Sculpteo: Is it your first project using 3D printing?

Léo Marius: No, I’ve had the chance to access a 3D printer in my curriculum as a designer. Since four years, I’ve worked with a MakerBot bought by a student association. We also had a professional printer in my school, one Objet Eden 250.

Sculpteo: What kind of machine did you use to produce the pieces of your camera?

Léo Marius: The whole project has been prototyped on a Makerbot Replicator 2X.

Sculpteo: What was the biggest issue on this project?

Léo Marius: The shutter has been the biggest issue. Habitually a shutter is an extremely precise mechanical piece, and I had to adapt it and try to simplify it to the maximum. It has been hard to print. In the end, my shutter uses a completely different mechanism than the one you can see on a normal SLR camera. But it’s working.

Sculpteo: What is left to do on this project?

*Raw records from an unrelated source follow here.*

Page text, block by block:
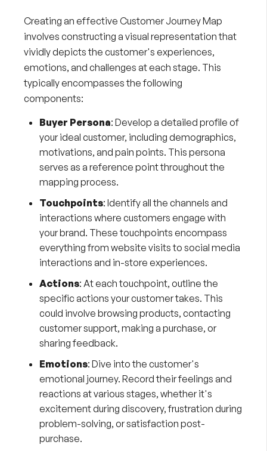
Creating an effective Customer Journey Map
involves constructing a visual representation that
vividly depicts the customer's experiences,
emotions, and challenges at each stage. This
typically encompasses the following
components:
Buyer Persona: Develop a detailed profile of
your ideal customer, including demographics,
motivations, and pain points. This persona
serves as a reference point throughout the
mapping process.
Touchpoints: Identify all the channels and
interactions where customers engage with
your brand. These touchpoints encompass
everything from website visits to social media
interactions and in-store experiences.
Actions: At each touchpoint, outline the
specific actions your customer takes. This
could involve browsing products, contacting
customer support, making a purchase, or
sharing feedback.
Emotions: Dive into the customer's
emotional journey. Record their feelings and
reactions at various stages, whether it's
excitement during discovery, frustration during
problem-solving, or satisfaction post-
purchase.
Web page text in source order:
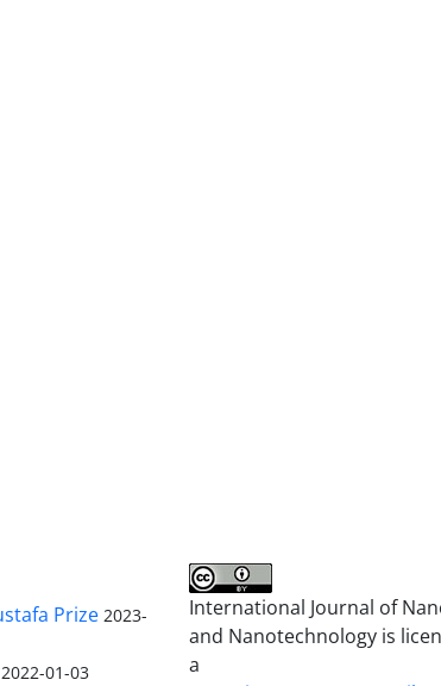
Prize 2023-
2022-01-03
International Journal of
and Nanotechnology is
a
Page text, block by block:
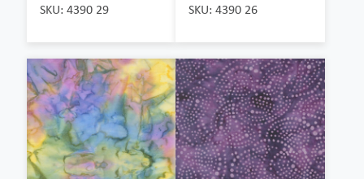
SKU: 4390 29 SKU: 4390 26
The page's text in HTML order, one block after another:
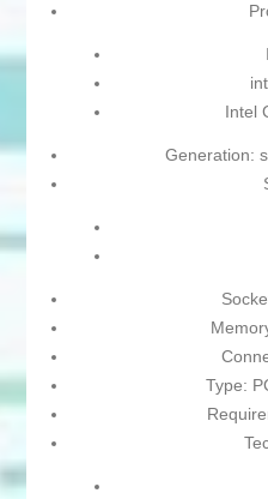
Intel
Generation:
Type:
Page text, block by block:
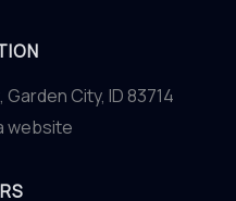
City, ID 83714
website
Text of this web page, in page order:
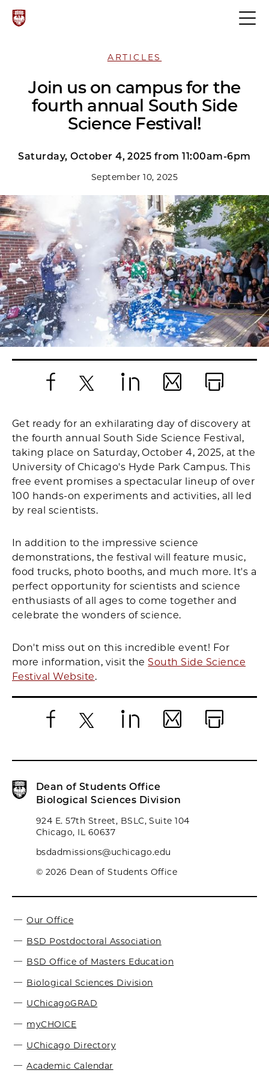
ARTICLES
Join us on campus for the
fourth annual South Side
Science Festival!
Saturday, October 4, 2025 from 11:00am-6pm
September 10, 2025
Get ready for an exhilarating day of discovery at
the fourth annual South Side Science Festival,
taking place on Saturday, October 4, 2025, at the
University of Chicago's Hyde Park Campus. This
free event promises a spectacular lineup of over
100 hands-on experiments and activities, all led
by real scientists.
In addition to the impressive science
demonstrations, the festival will feature music,
food trucks, photo booths, and much more. It's a
perfect opportunity for scientists and science
enthusiasts of all ages to come together and
celebrate the wonders of science.
Don't miss out on this incredible event! For
more information, visit the South Side Science
Festival Website.
Dean of Students Office
Biological Sciences Division
924 E. 57th Street, BSLC, Suite 104
Chicago, IL 60637
bsdadmissions@uchicago.edu
© 2026 Dean of Students Office
Our Office
BSD Postdoctoral Association
BSD Office of Masters Education
Biological Sciences Division
UChicagoGRAD
myCHOICE
UChicago Directory
Academic Calendar
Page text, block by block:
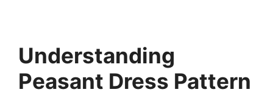
Understanding
Peasant Dress Pattern

In a perfect world, I would like to make a better shutter. For instance, I’ve been thinking about using a string to trigger the shutter. That way, I could reach a much more precise exposure time. Also it could be great to adjust the whole design of the camera. The viewfinder still is too small and it’s difficult to adapt large lenses of this first version. Canon lenses are particularly large for example.

Sculpteo: Do you think about making more of this project?

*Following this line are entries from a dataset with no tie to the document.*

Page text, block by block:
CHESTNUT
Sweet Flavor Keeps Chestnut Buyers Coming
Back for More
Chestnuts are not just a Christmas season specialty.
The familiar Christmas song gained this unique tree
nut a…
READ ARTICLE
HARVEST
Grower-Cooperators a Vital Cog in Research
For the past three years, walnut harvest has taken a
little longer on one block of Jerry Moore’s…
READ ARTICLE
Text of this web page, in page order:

Léo Marius: I would like to. My goal is to gather a sufficient community around 3D printed camera. With enough persons, I can imagine that we can accelerate, improve and crowdsource the development of new versions. If we think of the DIY community launched by Chris Anderson around drones, I can see something similar for this project. But I definitely want to keep the open source side of the camera.

Sculpteo: How long did you work on this project?

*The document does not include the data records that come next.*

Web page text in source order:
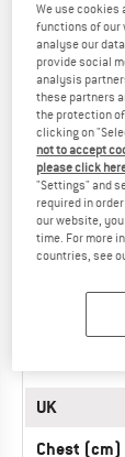
US
Age
Height
UNIT OF
UK
Chest (cm)
We use cookies
functions of our
analyse our
provide social
analysis
these partners
the protection
clicking on
not to accept
please click
"Settings" and
required in
our website,
time. For more
countries, see
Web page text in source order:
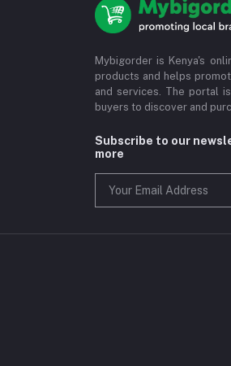
Mybigorder is Kenya's
products and helps
and services. The portal
buyers to discover and
Subscribe to our
more
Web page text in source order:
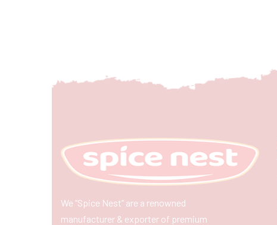
We “Spice Nest” are a renowned
manufacturer & exporter of premium
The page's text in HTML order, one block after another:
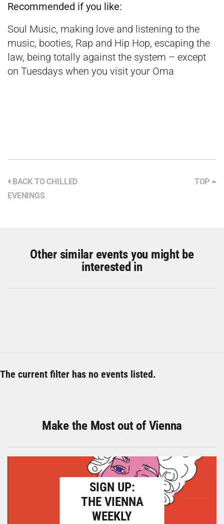
Recommended if you like:
Soul Music, making love and listening to the
music, booties, Rap and Hip Hop, escaping the
law, being totally against the system – except
on Tuesdays when you visit your Oma
BACK TO CHILLED
EVENINGS
TOP
Other similar events you might be
interested in
The current filter has no events listed.
Make the Most out of Vienna
SIGN UP:
THE VIENNA
WEEKLY
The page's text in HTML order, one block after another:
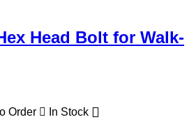
Head Bolt for Walk-
Order In Stock
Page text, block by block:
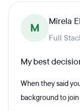
M Mirela
Full
My best
When they said
background to
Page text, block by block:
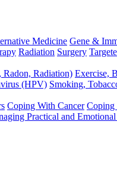
Medicine Gene &
Radiation Surgery
Radon, Radiation) Exercise,
(HPV) Smoking,
Coping With Cancer
Practical and

Léo Marius: I’ve had this in mind since quite a long time. I started an earlier version of it three years ago by producing a 3D printed pinhole camera. It laid the ground for some methods that I used for the OpenReflex . But the work around the OpenReflex itself took me three months full time.

Sculpteo: We are now fully embracing the digitalization of photography. It’s funny to think of your project as a way to use digital technology to make analog photography. Is this the meaning of your project?

Léo Marius: The goal of this project is mostly to let users understand how basic technology works. I think that a camera can play a role as a symbol. At the beginning, a camera was just a black box (camera obscura), and after a while it evolved so much that we have hundreds of functions on our cameras and we’re simply incapable to understand how they work.

Sculpteo: Did you need lots of help?

I worked alone most of the time. I extensively used internet resources to gather technical knowledge about SLR cameras. I met a few engineer of my school for precise questions and they helped me, but in the end I realized this first concept alone. 

Sculpteo: What’s your advice for blog readers who’re hesitant to start with 3D printing?  

Léo Marius: Don’t! As soon as we’re beginning to make our own objects, we come to like it more and more, and soon you can’t stop! One advice though. Think of what you want to print and why you want to print it first!

Sculpteo: What’s your next project? A super 8 camera?

Léo Marius: No, I don’t think so. I’ve never been that much interested by video itself. But if someone want to make one, I’m ready to help. I want to bring the OpenReflex further, with a better shutter and why not some Arduino electronics to improve its functions.

Sculpteo: What’s your advice to anyone wanting to print one?

Leo Marius: You have to try! It’s really not that complicated. All pieces are designed for 3D printing, and none of them should be a problem. The assembly of the camera itself is not more complicated than a Lego Technics. Mostly, it’s exactly the way to start a community. Share your experience.

 Sculpteo: Anything you want to add?

Léo Marius: Don’t hesitate to get in touch with me if you want to start making your own OpenReflex.

Sculpteo’s team is really excited about this project. We hope to present you a version printed with our white plastic material soon. We’re working on it with Leo’s help.